Attorney general opts for a 60-day probe into Gore's fund-raising calls; veep vows his full cooperation

reno

WASHINGTON (AllPolitics, Oct. 3) -- Attorney General Janet Reno announced today she has decided to expand a Justice Department inquiry into whether Vice President Al Gore broke the law by making campaign fund-raising phone calls from his White House office.

In a statement to the Court of Appeals, Reno indicated it will take more time to review the factual and legal issues behind Gore's fund-raising calls.

"Because the initial inquiry period is limited to 30 days and because of the complexity of the factual and legal issues presented by this matter, I have been unable to determine whether there is sufficient specific and credible evidence to suggest a violation of federal criminal law," Reno wrote. "As a result I am required to commence a preliminary investigation." That preliminary probe will last 60 days.

gore

Gore, traveling in Florida, said it was inevitable the Justice Department review would extend longer than 30 days because the amount of paperwork to review.

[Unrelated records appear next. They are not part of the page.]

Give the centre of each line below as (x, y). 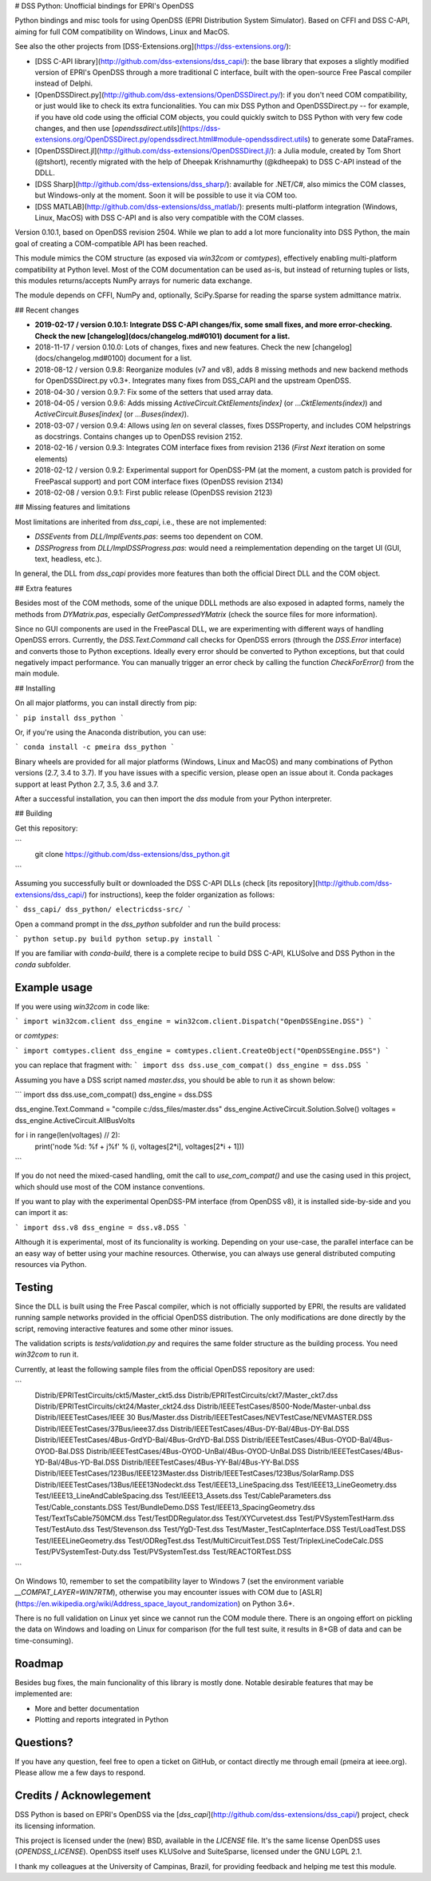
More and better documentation (87, 1708)
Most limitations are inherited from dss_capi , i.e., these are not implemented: (140, 522)
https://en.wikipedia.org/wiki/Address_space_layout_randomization (128, 1604)
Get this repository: (46, 828)
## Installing (35, 688)
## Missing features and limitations (73, 507)
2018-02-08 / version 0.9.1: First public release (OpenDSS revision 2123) (154, 492)
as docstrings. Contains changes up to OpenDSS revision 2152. (138, 436)

Gore said Reno's decision was "not surprising" and he would "continue to cooperate fully and completely."

"I remain totally confident that what I did was legal and proper," Gore told reporters. (320K wav sound)

Sources said FBI agents could begin interviewing people associated with the fund-raising calls, possibly including the vice president himself, as early as next week.

This latest phase of the Justice Department's review could lead to appointment of an independent counsel, which in turn could mean a long and politically damaging review of Gore's activities.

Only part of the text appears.